- Born: Assia Georgiewa Zlatkowa 1953 (age 72–73) Plovdiv, Bulgaria
- Citizenship: Danish
- Occupation: Pianist • Piano teacher
- Years active: 1965-1995
- Agents: International Concert Management; Dr. Gösta Schwarck International;
- Spouse: Gösta Schwarck
- Website: www.assia.dk

= Assia Zlatkowa =

Assia Zlatkowa Schwarck (Ася Златкова; born 1953) is a Danish concert pianist of Bulgarian and Greek descent. She was active from 1965-1995.

==Career==
Zlatkowa attended the National Music School Lyubomir Pipkov in Sofia. At age 8 she appeared in the film The First Steps. She went on to study at the National Academy of Music under Kutewa; she also studied with Guido Agosti in Weimar and Siena and Herman D. Koppel in Denmark.

Kurt Masur signed her, at 14 years old, to perform Mozart's Piano Concerto No. 20 with the Dresden Philharmonic. The conductor was Heinz Bongartz. She was often invited to perform in Germany, including a collaboration with the Berlin Philharmonic to perform Beethoven's Op 37. She also toured in Poland and Italy.

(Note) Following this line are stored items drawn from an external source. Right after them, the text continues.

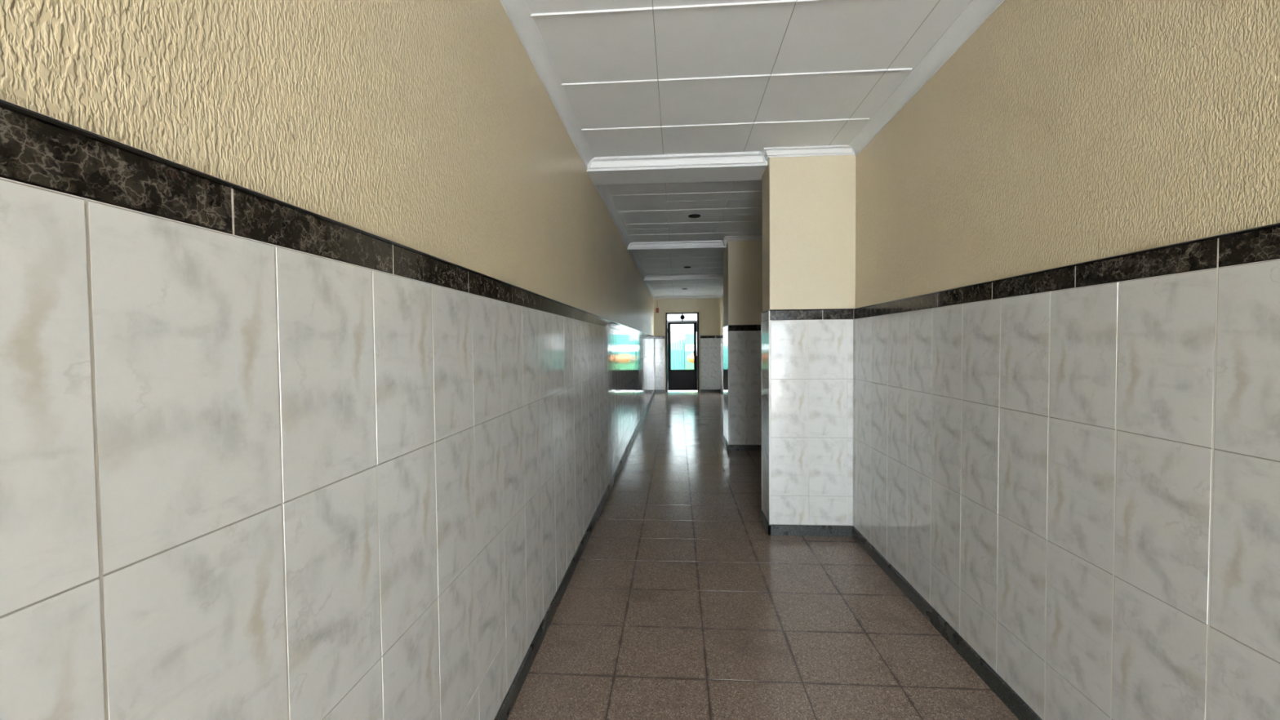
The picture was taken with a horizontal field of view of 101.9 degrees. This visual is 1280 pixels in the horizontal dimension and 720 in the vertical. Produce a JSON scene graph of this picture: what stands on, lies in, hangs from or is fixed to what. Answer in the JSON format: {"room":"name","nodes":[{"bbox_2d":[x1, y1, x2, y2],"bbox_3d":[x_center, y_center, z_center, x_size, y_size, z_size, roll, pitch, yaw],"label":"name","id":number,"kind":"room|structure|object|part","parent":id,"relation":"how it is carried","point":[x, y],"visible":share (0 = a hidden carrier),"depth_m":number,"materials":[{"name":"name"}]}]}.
{"room":"school corridor","nodes":[
{"label":"school corridor","id":0,"kind":"room"},
{"bbox_2d":[0,0,654,719],"bbox_3d":[-0.434,-0.192,5.140,0.254,2.969,21.000,0,2,4],"label":"wall","id":1,"kind":"structure","parent":0,"point":[326,345],"depth_m":0.92,"materials":[{"name":"white tile"}]},
{"bbox_2d":[499,0,594,168],"bbox_3d":[-0.712,-1.370,-0.683,0.075,0.073,9.420,0,2,4],"label":"trim","id":2,"kind":"structure","parent":1,"relation":"attached to","point":[518,12],"depth_m":2.63,"materials":[{"name":"white paint"}]},
{"bbox_2d":[493,390,654,719],"bbox_3d":[-0.298,1.252,5.174,0.022,0.078,21.000,0,2,4],"label":"baseboard","id":3,"kind":"structure","parent":1,"relation":"attached to","point":[511,696],"depth_m":2.71,"materials":[{"name":"grey stone"}]},
{"bbox_2d":[595,184,631,248],"bbox_3d":[-0.250,-1.566,5.838,0.075,0.073,2.960,0,2,4],"label":"trim","id":4,"kind":"structure","parent":1,"relation":"attached to","point":[602,189],"depth_m":5.45,"materials":[{"name":"white paint"}]},
{"bbox_2d":[630,253,646,279],"bbox_3d":[-0.008,-1.670,9.268,0.075,0.073,3.180,0,2,4],"label":"trim","id":5,"kind":"structure","parent":1,"relation":"attached to","point":[634,256],"depth_m":9.10,"materials":[{"name":"white paint"}]},
{"bbox_2d":[644,282,655,298],"bbox_3d":[0.284,-1.794,13.390,0.075,0.073,4.350,0,2,4],"label":"trim","id":6,"kind":"structure","parent":1,"relation":"attached to","point":[648,285],"depth_m":13.18,"materials":[{"name":"white paint"}]},
{"bbox_2d":[586,151,765,172],"bbox_3d":[0.269,-1.504,3.939,1.370,0.088,0.064,0,2,4],"label":"trim","id":7,"kind":"structure","parent":1,"relation":"attached to","point":[736,159],"depth_m":3.94,"materials":[{"name":"white"}]},
{"bbox_2d":[627,240,724,249],"bbox_3d":[0.503,-1.604,7.240,1.370,0.088,0.064,0,2,4],"label":"trim","id":8,"kind":"structure","parent":1,"relation":"attached to","point":[719,243],"depth_m":7.24,"materials":[{"name":"white"}]},
{"bbox_2d":[643,274,723,280],"bbox_3d":[1.066,-1.713,10.757,1.996,0.088,0.064,0,2,4],"label":"trim","id":9,"kind":"structure","parent":1,"relation":"attached to","point":[708,276],"depth_m":10.76,"materials":[{"name":"white"}]},
{"bbox_2d":[653,297,720,389],"bbox_3d":[1.423,-0.494,15.655,2.074,2.919,0.256,0,2,4],"label":"wall","id":10,"kind":"structure","parent":0,"point":[709,308],"depth_m":15.51,"materials":[{"name":"beige paint"}]},
{"bbox_2d":[664,311,700,391],"bbox_3d":[1.277,-0.247,15.616,1.060,2.430,0.166,0,2,4],"label":"door","id":11,"kind":"structure","parent":10,"relation":"in","point":[682,336],"depth_m":15.62,"materials":[{"name":"black paint"}]},
{"bbox_3d":[1.268,-1.283,15.611,0.911,0.202,0.006,0,2,4],"label":"transom glass","id":12,"kind":"part","parent":11,"relation":"part of","materials":[{"name":"white glass"}]},
{"bbox_3d":[1.281,0.596,15.644,0.716,0.493,0.014,0,2,4],"label":"kick panel","id":13,"kind":"part","parent":11,"relation":"part of","materials":[{"name":"black metal"}]},
{"bbox_3d":[1.273,-0.394,15.620,0.716,1.387,0.006,0,2,4],"label":"glass pane","id":14,"kind":"part","parent":11,"relation":"part of","materials":[{"name":"white"}]},
{"bbox_3d":[1.699,-0.483,15.532,0.026,0.725,0.073,0,2,4],"label":"pull handle","id":15,"kind":"part","parent":11,"relation":"part of","materials":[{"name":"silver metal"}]},
{"bbox_2d":[653,295,720,298],"bbox_3d":[1.401,-1.869,15.480,1.998,0.060,0.054,0,2,4],"label":"trim","id":16,"kind":"structure","parent":10,"relation":"attached to","point":[707,296],"depth_m":15.48,"materials":[{"name":"white"}]},
{"bbox_2d":[654,389,719,392],"bbox_3d":[1.427,0.929,15.572,1.974,0.078,0.022,0,2,4],"label":"baseboard","id":17,"kind":"structure","parent":10,"relation":"attached to","point":[655,390],"depth_m":15.52,"materials":[{"name":"grey stone"}]},
{"bbox_2d":[722,240,762,450],"bbox_3d":[1.519,-0.229,7.322,0.646,2.879,0.774,0,2,4],"label":"wall pillar","id":18,"kind":"structure","parent":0,"point":[742,260],"depth_m":6.96,"materials":[{"name":"white tile"}]},
{"bbox_3d":[1.515,1.171,7.365,0.614,0.078,0.774,0,2,4],"label":"skirting","id":19,"kind":"part","parent":18,"relation":"part of","materials":[{"name":"grey stone"}]},
{"bbox_2d":[723,235,762,244],"bbox_3d":[1.468,-1.622,7.033,0.668,0.056,0.338,0,2,4],"label":"trim","id":20,"kind":"structure","parent":18,"relation":"attached to","point":[726,238],"depth_m":6.90,"materials":[{"name":"white"}]},
{"bbox_2d":[525,0,972,296],"bbox_3d":[0.663,-1.681,5.068,2.774,0.208,21.500,0,2,4],"label":"ceiling","id":21,"kind":"structure","parent":0,"point":[638,77],"depth_m":2.81,"materials":[{"name":"white paint"}]},
{"bbox_2d":[627,244,725,253],"bbox_3d":[0.831,-1.619,7.430,2.018,0.094,0.370,0,2,4],"label":"ceiling beam","id":22,"kind":"structure","parent":21,"relation":"attached to","point":[714,249],"depth_m":7.46,"materials":[{"name":"white paint"}]},
{"bbox_2d":[586,160,767,185],"bbox_3d":[0.597,-1.520,4.119,2.018,0.094,0.350,0,2,4],"label":"ceiling beam","id":23,"kind":"structure","parent":21,"relation":"attached to","point":[740,173],"depth_m":4.14,"materials":[{"name":"white paint"}]},
{"bbox_2d":[644,279,723,282],"bbox_3d":[1.082,-1.726,10.969,2.018,0.094,0.370,0,2,4],"label":"ceiling beam","id":24,"kind":"structure","parent":21,"relation":"attached to","point":[695,280],"depth_m":10.99,"materials":[{"name":"white paint"}]},
{"bbox_2d":[688,213,701,217],"bbox_3d":[0.607,-1.602,5.776,0.140,0.015,0.140,0,2,4],"label":"recessed light","id":25,"kind":"object","parent":21,"relation":"in","point":[693,215],"visible":1,"depth_m":5.76,"materials":[{"name":"black"}]},
{"bbox_2d":[507,391,1018,719],"bbox_3d":[0.703,1.283,5.129,2.064,0.002,21.450,0,2,4],"label":"floor","id":26,"kind":"structure","parent":0,"point":[679,602],"depth_m":2.73,"materials":[{"name":"brown tile"}]},
{"bbox_2d":[760,154,855,536],"bbox_3d":[1.285,-0.130,4.022,0.646,2.879,0.374,0,2,4],"label":"wall pillar","id":27,"kind":"structure","parent":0,"point":[809,202],"depth_m":3.85,"materials":[{"name":"white tile"}]},
{"bbox_3d":[1.282,1.270,4.065,0.614,0.078,0.374,0,2,4],"label":"skirting","id":28,"kind":"part","parent":27,"relation":"part of","materials":[{"name":"grey stone"}]},
{"bbox_2d":[762,144,854,161],"bbox_3d":[1.241,-1.526,3.833,0.668,0.056,0.138,0,2,4],"label":"trim","id":29,"kind":"structure","parent":27,"relation":"attached to","point":[824,150],"depth_m":3.79,"materials":[{"name":"white"}]},
{"bbox_2d":[720,0,1279,719],"bbox_3d":[1.780,-0.207,4.983,0.254,2.969,21.000,0,2,4],"label":"wall","id":30,"kind":"structure","parent":0,"point":[1067,310],"depth_m":1.65,"materials":[{"name":"white tile"}]},
{"bbox_2d":[720,389,1041,719],"bbox_3d":[1.669,1.238,5.034,0.022,0.078,21.000,0,2,4],"label":"baseboard","id":31,"kind":"structure","parent":30,"relation":"attached to","point":[1020,709],"depth_m":2.42,"materials":[{"name":"grey stone"}]},
{"bbox_2d":[848,0,1004,155],"bbox_3d":[1.213,-1.381,-0.865,0.075,0.073,9.330,0,2,4],"label":"trim","id":32,"kind":"structure","parent":30,"relation":"attached to","point":[977,11],"depth_m":2.62,"materials":[{"name":"white paint"}]},
{"label":"outside","id":33,"kind":"structure","parent":0,"visible":0},
{"bbox_2d":[667,390,697,391],"bbox_3d":[3.179,0.584,30.608,26.000,0.150,29.750,0,2,4],"label":"ground","id":34,"kind":"structure","parent":33,"point":[668,390],"depth_m":16.01,"materials":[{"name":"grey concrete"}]}
]}

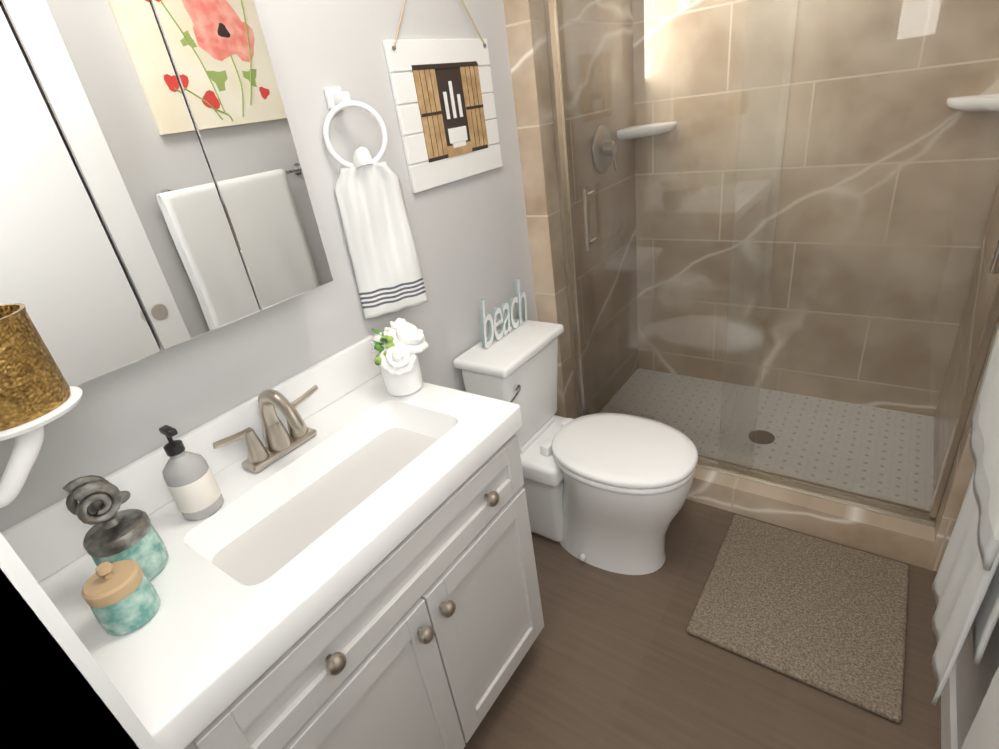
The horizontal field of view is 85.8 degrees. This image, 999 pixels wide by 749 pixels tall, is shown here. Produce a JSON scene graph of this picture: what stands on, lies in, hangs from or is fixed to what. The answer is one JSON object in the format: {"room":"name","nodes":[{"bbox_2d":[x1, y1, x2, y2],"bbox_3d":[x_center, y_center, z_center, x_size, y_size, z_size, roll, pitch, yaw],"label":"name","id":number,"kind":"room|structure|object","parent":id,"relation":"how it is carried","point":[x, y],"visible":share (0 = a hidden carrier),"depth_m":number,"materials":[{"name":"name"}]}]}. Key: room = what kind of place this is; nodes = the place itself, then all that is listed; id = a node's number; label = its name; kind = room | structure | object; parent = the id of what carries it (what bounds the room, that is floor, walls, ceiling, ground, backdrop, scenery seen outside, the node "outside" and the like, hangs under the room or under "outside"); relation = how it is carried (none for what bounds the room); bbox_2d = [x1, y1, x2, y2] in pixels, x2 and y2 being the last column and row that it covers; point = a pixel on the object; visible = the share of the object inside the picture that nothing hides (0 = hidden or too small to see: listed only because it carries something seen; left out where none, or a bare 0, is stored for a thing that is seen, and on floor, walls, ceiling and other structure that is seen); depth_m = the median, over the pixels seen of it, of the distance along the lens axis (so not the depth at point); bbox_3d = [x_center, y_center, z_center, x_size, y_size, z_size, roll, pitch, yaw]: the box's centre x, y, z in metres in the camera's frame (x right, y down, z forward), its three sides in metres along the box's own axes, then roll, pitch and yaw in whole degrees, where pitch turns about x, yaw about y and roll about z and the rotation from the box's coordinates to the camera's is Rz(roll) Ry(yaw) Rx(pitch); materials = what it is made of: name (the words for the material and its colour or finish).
{"room":"bathroom","nodes":[
{"label":"bathroom","id":0,"kind":"room"},
{"bbox_2d":[0,569,139,748],"bbox_3d":[-0.733,0.130,0.599,0.620,2.440,0.120,11,33,34],"label":"wall","id":1,"kind":"structure","parent":0,"point":[44,666],"depth_m":0.52,"materials":[{"name":"grey paint"}]},
{"bbox_2d":[0,303,81,507],"bbox_3d":[-0.597,0.060,0.651,0.132,0.254,0.165,11,33,34],"label":"candle sconce","id":2,"kind":"object","parent":1,"relation":"attached to","point":[37,392],"visible":1,"depth_m":0.63,"materials":[{"name":"white paint"}]},
{"bbox_2d":[0,0,537,531],"bbox_3d":[-0.432,-0.315,1.375,0.100,2.440,1.693,11,33,34],"label":"wall","id":3,"kind":"structure","parent":0,"point":[472,240],"depth_m":1.29,"materials":[{"name":"grey paint"}]},
{"bbox_2d":[0,0,332,386],"bbox_3d":[-0.626,-0.368,0.873,0.120,0.640,0.596,11,33,34],"label":"upper cabinet","id":4,"kind":"object","parent":3,"relation":"attached to","point":[154,197],"visible":0.92,"depth_m":0.86,"materials":[{"name":"white paint"}]},
{"bbox_2d":[323,86,427,318],"bbox_3d":[-0.319,-0.417,1.339,0.117,0.542,0.163,11,33,34],"label":"towel ring","id":5,"kind":"object","parent":3,"relation":"attached to","point":[378,233],"visible":1,"depth_m":1.34,"materials":[{"name":"white plastic"}]},
{"bbox_2d":[332,146,427,318],"bbox_3d":[-0.310,-0.359,1.368,0.117,0.411,0.163,11,33,34],"label":"hand towel","id":6,"kind":"object","parent":5,"relation":"hanging from","point":[369,194],"depth_m":1.36,"materials":[{"name":"fabric"}]},
{"bbox_2d":[383,0,501,192],"bbox_3d":[-0.155,-0.873,1.504,0.020,0.622,0.430,11,33,34],"label":"picture frame","id":7,"kind":"object","parent":3,"relation":"attached to","point":[443,94],"visible":1,"depth_m":1.53,"materials":[{"name":"white wood"}]},
{"bbox_2d":[529,0,637,418],"bbox_3d":[0.340,-0.883,2.254,0.190,2.440,0.907,11,33,34],"label":"wall","id":8,"kind":"structure","parent":0,"point":[539,40],"depth_m":2.18,"materials":[{"name":"tile"}]},
{"bbox_2d":[592,125,617,172],"bbox_3d":[0.442,-0.907,2.161,0.069,0.180,0.180,11,33,34],"label":"shower valve","id":9,"kind":"object","parent":8,"relation":"attached to","point":[607,135],"depth_m":2.15,"materials":[{"name":"silver metal"}]},
{"bbox_2d":[617,121,676,139],"bbox_3d":[0.628,-1.035,2.287,0.190,0.042,0.190,11,33,34],"label":"corner shelf","id":10,"kind":"object","parent":8,"relation":"attached to","point":[650,131],"depth_m":2.27,"materials":[{"name":"white ceramic"}]},
{"bbox_2d":[544,0,998,526],"bbox_3d":[0.758,-0.452,1.669,1.293,1.870,0.100,11,33,34],"label":"shower door","id":11,"kind":"structure","parent":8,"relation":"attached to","point":[921,515],"depth_m":1.71,"materials":[{"name":"clear glass"}]},
{"bbox_2d":[464,499,940,748],"bbox_3d":[0.566,0.732,1.795,1.600,0.050,2.720,11,33,34],"label":"floor","id":12,"kind":"structure","parent":0,"point":[611,660],"depth_m":1.51,"materials":[{"name":"brown wood"}]},
{"bbox_2d":[1,335,543,748],"bbox_3d":[-0.325,0.558,1.246,0.500,0.990,0.855,11,33,34],"label":"bathroom vanity","id":13,"kind":"object","parent":12,"relation":"on","point":[358,570],"visible":0.85,"depth_m":1.03,"materials":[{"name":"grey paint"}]},
{"bbox_2d":[62,475,168,580],"bbox_3d":[-0.623,0.247,0.870,0.094,0.197,0.094,11,33,34],"label":"jar","id":14,"kind":"object","parent":13,"relation":"on","point":[112,535],"visible":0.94,"depth_m":0.84,"materials":[{"name":"teal glass"}]},
{"bbox_2d":[81,560,160,635],"bbox_3d":[-0.569,0.324,0.803,0.078,0.108,0.077,11,33,34],"label":"jar","id":15,"kind":"object","parent":13,"relation":"on","point":[121,597],"visible":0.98,"depth_m":0.78,"materials":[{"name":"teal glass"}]},
{"bbox_2d":[159,425,223,520],"bbox_3d":[-0.587,0.177,1.003,0.076,0.190,0.076,11,33,34],"label":"soap dispenser","id":16,"kind":"object","parent":13,"relation":"on","point":[192,485],"visible":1,"depth_m":0.99,"materials":[{"name":"grey plastic"}]},
{"bbox_2d":[213,385,318,472],"bbox_3d":[-0.459,0.105,1.134,0.147,0.165,0.257,11,33,34],"label":"faucet","id":17,"kind":"object","parent":13,"relation":"on","point":[280,440],"visible":1,"depth_m":1.14,"materials":[{"name":"silver metal"}]},
{"bbox_2d":[370,318,428,396],"bbox_3d":[-0.247,-0.040,1.340,0.136,0.177,0.154,11,33,34],"label":"flower vase","id":18,"kind":"object","parent":13,"relation":"on","point":[398,344],"visible":1,"depth_m":1.30,"materials":[{"name":"white ceramic"}]},
{"bbox_2d":[453,318,697,574],"bbox_3d":[0.297,0.274,1.846,0.731,0.782,0.385,11,33,34],"label":"toilet","id":19,"kind":"object","parent":12,"relation":"on","point":[608,491],"visible":0.79,"depth_m":1.78,"materials":[{"name":"white ceramic"}]},
{"bbox_2d":[479,279,526,347],"bbox_3d":[0.015,-0.214,1.833,0.012,0.162,0.270,11,33,34],"label":"sign","id":20,"kind":"object","parent":19,"relation":"on","point":[508,321],"visible":1,"depth_m":1.83,"materials":[{"name":"white"}]},
{"bbox_2d":[599,368,933,509],"bbox_3d":[1.103,0.263,2.383,1.285,0.100,0.671,11,33,34],"label":"floor","id":21,"kind":"structure","parent":12,"relation":"on","point":[882,435],"depth_m":2.25,"materials":[{"name":"tile"}]},
{"bbox_2d":[749,430,774,443],"bbox_3d":[1.106,0.264,2.266,0.100,0.004,0.100,11,33,34],"label":"shower drain","id":22,"kind":"object","parent":21,"relation":"on","point":[762,438],"depth_m":2.26,"materials":[{"name":"silver metal"}]},
{"bbox_2d":[687,515,908,722],"bbox_3d":[0.938,0.696,1.673,0.530,0.023,0.562,11,33,34],"label":"rug","id":23,"kind":"object","parent":12,"relation":"on","point":[825,616],"visible":0.98,"depth_m":1.62,"materials":[{"name":"beige carpet"}]},
{"bbox_2d":[686,466,934,567],"bbox_3d":[0.874,0.435,2.099,1.285,0.115,0.136,11,33,34],"label":"shower curb","id":24,"kind":"structure","parent":12,"relation":"on","point":[899,539],"depth_m":1.87,"materials":[{"name":"stone"}]},
{"bbox_2d":[503,0,974,571],"bbox_3d":[0.665,-0.564,1.538,1.422,2.440,0.004,11,33,34],"label":"wall","id":25,"kind":"structure","parent":0,"point":[519,36],"depth_m":1.81,"materials":[{"name":"tile"}]},
{"bbox_2d":[632,0,998,416],"bbox_3d":[1.168,-0.940,2.122,1.285,2.440,0.104,11,33,34],"label":"wall","id":26,"kind":"structure","parent":0,"point":[869,187],"depth_m":2.14,"materials":[{"name":"tile"}]},
{"bbox_2d":[934,185,998,537],"bbox_3d":[1.514,-0.646,1.450,0.125,2.440,0.907,11,33,34],"label":"wall","id":27,"kind":"structure","parent":0,"point":[984,270],"depth_m":1.78,"materials":[{"name":"tile"}]},
{"bbox_2d":[946,93,998,111],"bbox_3d":[1.519,-0.847,1.683,0.190,0.042,0.190,11,33,34],"label":"corner shelf","id":28,"kind":"object","parent":27,"relation":"attached to","point":[989,101],"depth_m":1.70,"materials":[{"name":"white ceramic"}]},
{"bbox_2d":[955,618,998,748],"bbox_3d":[0.798,-0.066,0.533,0.078,2.440,1.693,11,33,34],"label":"wall","id":29,"kind":"structure","parent":0,"point":[973,681],"depth_m":1.18,"materials":[{"name":"grey paint"}]},
{"bbox_2d":[941,664,957,748],"bbox_3d":[0.916,0.963,1.089,0.012,0.090,1.689,11,33,34],"label":"baseboard","id":30,"kind":"structure","parent":29,"relation":"attached to","point":[949,739],"depth_m":1.26,"materials":[{"name":"white paint"}]},
{"bbox_2d":[931,326,998,705],"bbox_3d":[1.021,0.070,1.052,0.091,1.071,0.644,11,33,34],"label":"towel","id":31,"kind":"object","parent":29,"relation":"attached to","point":[965,588],"visible":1,"depth_m":1.06,"materials":[{"name":"white fabric"}]},
{"bbox_3d":[-0.264,-0.664,-0.287,0.870,0.360,0.120,11,33,34],"label":"wall","id":32,"kind":"structure","parent":0,"visible":0},
{"bbox_2d":[0,532,160,748],"bbox_3d":[-0.112,0.375,0.261,0.930,2.150,0.134,11,33,34],"label":"door frame","id":33,"kind":"structure","parent":32,"relation":"attached to","point":[24,582],"depth_m":0.52,"materials":[{"name":"white paint"}]},
{"bbox_2d":[961,666,998,748],"bbox_3d":[0.531,0.265,0.367,0.040,2.053,0.867,11,33,34],"label":"open door","id":34,"kind":"structure","parent":32,"relation":"in","point":[983,732],"depth_m":0.89,"materials":[{"name":"white wood"}]}
]}

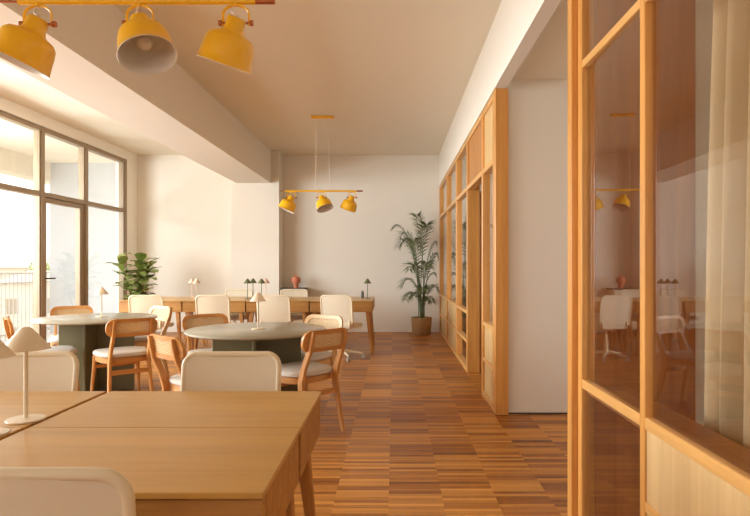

Her first piano recital in Denmark was at the Tivoli Gardens, Copenhagen in August 1975. Her performance of Chopin's concerto in E-minor with Carlo Zecchi and the Copenhagen Philharmonic on March 1, 1977 was recorded for an LP by the record label Point. On May 5, 1977 she played the same concerto with the same conductor and the Danish Radio Symphony Orchestra in the Tivoli Concert Hall for Danish National Television. She became a Danish citizen in 1978.